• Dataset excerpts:
================
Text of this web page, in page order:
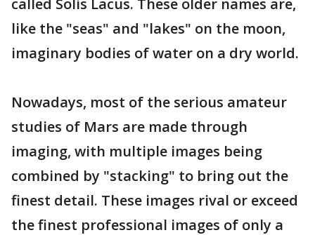
called Solis Lacus. These older names are,
like the "seas" and "lakes" on the moon,
imaginary bodies of water on a dry world.
Nowadays, most of the serious amateur
studies of Mars are made through
imaging, with multiple images being
combined by "stacking" to bring out the
finest detail. These images rival or exceed
the finest professional images of only a
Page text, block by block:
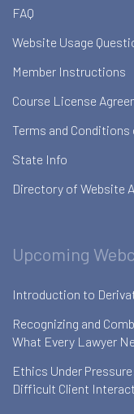
FAQ
Website Usage
Member Instructions
Course License
Terms and Conditions
State Info
Directory of Website
Upcoming
Introduction to
Recognizing and
What Every Lawyer
Ethics Under
Difficult Client
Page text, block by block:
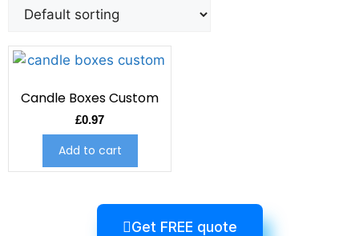
Candle Boxes Custom
£0.97
Add to cart
Get FREE quote
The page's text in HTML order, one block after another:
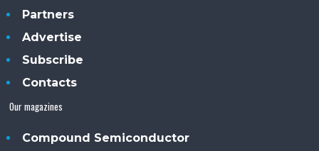
Partners
Advertise
Subscribe
Contacts
Our magazines
Compound Semiconductor
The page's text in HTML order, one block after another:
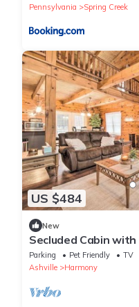
Pennsylvania
Spring Creek
US $484
New
Secluded Cabin
Private Trails - Your
Parking Pet Friendly
TV
Ashville
Harmony
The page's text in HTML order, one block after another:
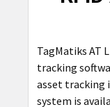
TO CART
TagMatiks AT
tracking
asset tracking
system is
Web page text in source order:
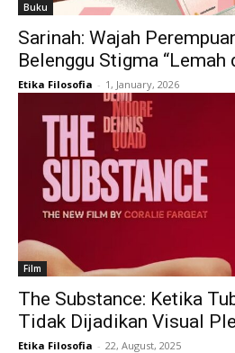
Buku
Sarinah: Wajah
Belenggu Stigma “Lemah
Etika Filosofia - 1, January, 2026
Film
The Substance: Ketika
Tidak Dijadikan Visual
Etika Filosofia - 22, August, 2025
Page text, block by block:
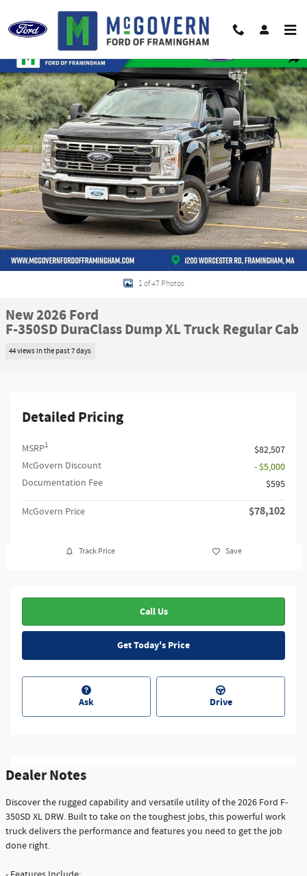
New 2026 Ford F-350SD DuraClass Dump XL Truck Regular Cab Photo 1 of
1 of 47 Photos
New 2026 Ford
F-350SD DuraClass Dump XL Truck Regular Cab
44 views in the past 7 days
Detailed Pricing
MSRP1
$82,507
McGovern Discount
- $5,000
Documentation Fee
$595
McGovern Price $78,102
Track Price Save
Call Us
Get Today's Price
Ask Drive
Dealer Notes
Discover the rugged capability and versatile utility of the 2026 Ford F-
350SD XL DRW. Built to take on the toughest jobs, this powerful work
truck delivers the performance and features you need to get the job
done right.
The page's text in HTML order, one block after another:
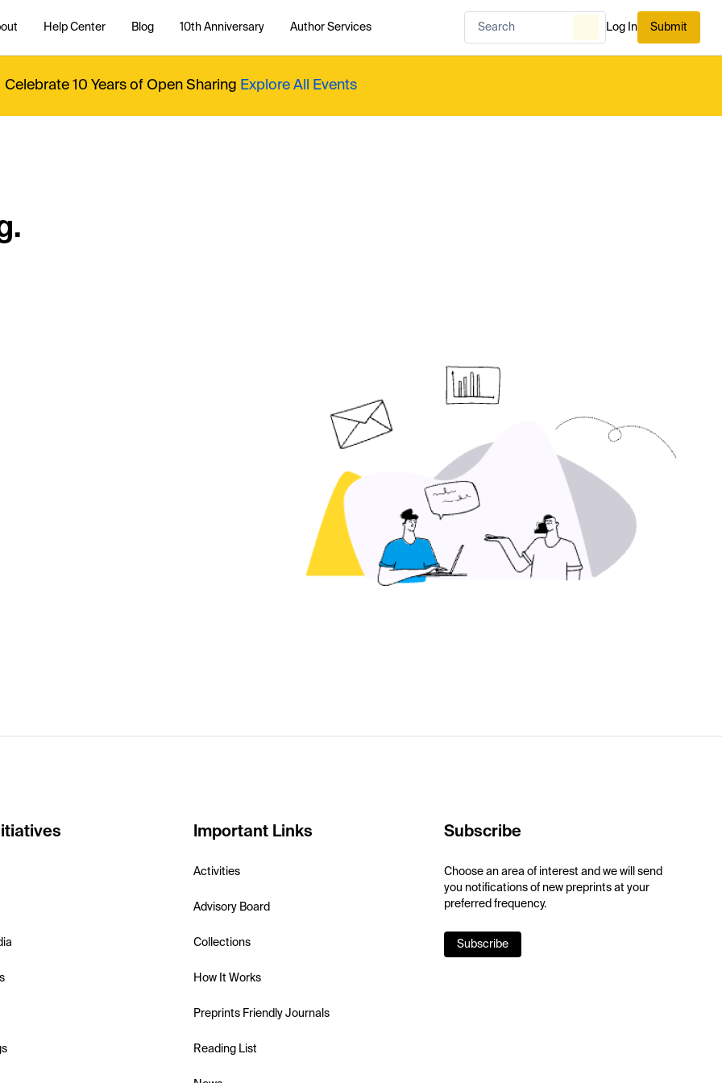
Help Center Blog 10th Anniversary Author Services Log In Submit
Celebrate 10 Years of Open Sharing Explore All Events
Important Links
Activities
Advisory Board
Collections
How It Works
Preprints Friendly Journals
Reading List
Subscribe
Choose an area of interest and we will send
you notifications of new preprints at your
preferred frequency.
Subscribe
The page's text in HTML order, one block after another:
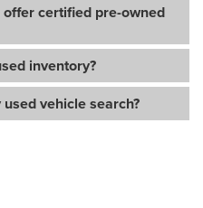
certified pre-owned
inventory?
vehicle search?
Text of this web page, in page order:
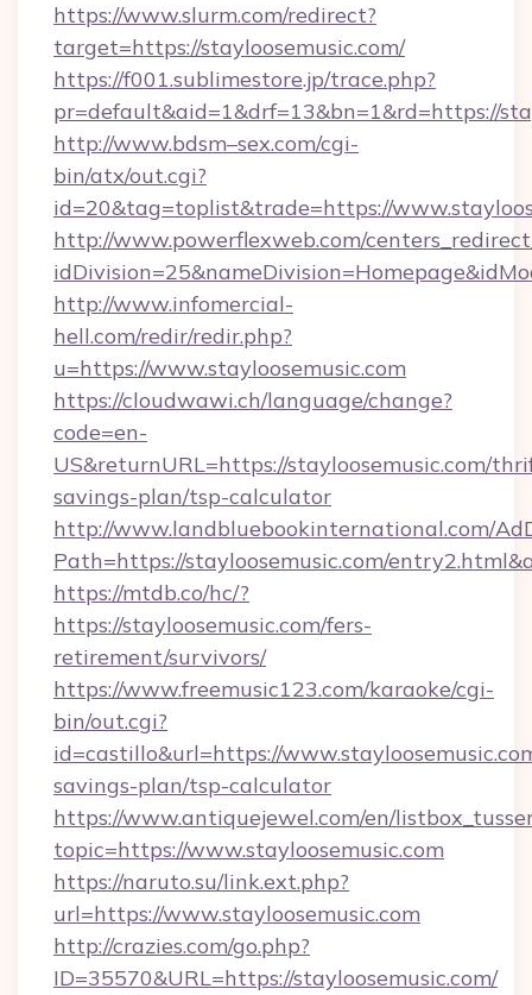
================
• Task to complete: An exact copy of every entry, minus the pictures, is what you should return.

• The completed task:
Text of this web page, in page order:
called Solis Lacus. These older names are,
like the "seas" and "lakes" on the moon,
imaginary bodies of water on a dry world.
Nowadays, most of the serious amateur
studies of Mars are made through
imaging, with multiple images being
combined by "stacking" to bring out the
finest detail. These images rival or exceed
the finest professional images of only a
Page text, block by block:
FAQ
Website Usage
Member Instructions
Course License
Terms and Conditions
State Info
Directory of Website
Upcoming
Introduction to
Recognizing and
What Every Lawyer
Ethics Under
Difficult Client
Page text, block by block:
Candle Boxes Custom
£0.97
Add to cart
Get FREE quote
The page's text in HTML order, one block after another:
Partners
Advertise
Subscribe
Contacts
Our magazines
Compound Semiconductor
The page's text in HTML order, one block after another:
Pennsylvania
Spring Creek
US $484
New
Secluded Cabin
Private Trails - Your
Parking Pet Friendly
TV
Ashville
Harmony
The page's text in HTML order, one block after another:
TO CART
TagMatiks AT
tracking
asset tracking
system is
Web page text in source order:
Buku
Sarinah: Wajah
Belenggu Stigma “Lemah
Etika Filosofia - 1, January, 2026
Film
The Substance: Ketika
Tidak Dijadikan Visual
Etika Filosofia - 22, August, 2025
Page text, block by block:
New 2026 Ford F-350SD DuraClass Dump XL Truck Regular Cab Photo 1 of
1 of 47 Photos
New 2026 Ford
F-350SD DuraClass Dump XL Truck Regular Cab
44 views in the past 7 days
Detailed Pricing
MSRP1
$82,507
McGovern Discount
- $5,000
Documentation Fee
$595
McGovern Price $78,102
Track Price Save
Call Us
Get Today's Price
Ask Drive
Dealer Notes
Discover the rugged capability and versatile utility of the 2026 Ford F-
350SD XL DRW. Built to take on the toughest jobs, this powerful work
truck delivers the performance and features you need to get the job
done right.
The page's text in HTML order, one block after another:
Help Center Blog 10th Anniversary Author Services Log In Submit
Celebrate 10 Years of Open Sharing Explore All Events
Important Links
Activities
Advisory Board
Collections
How It Works
Preprints Friendly Journals
Reading List
Subscribe
Choose an area of interest and we will send
you notifications of new preprints at your
preferred frequency.
Subscribe
The page's text in HTML order, one block after another:
certified pre-owned
inventory?
vehicle search?
Text of this web page, in page order:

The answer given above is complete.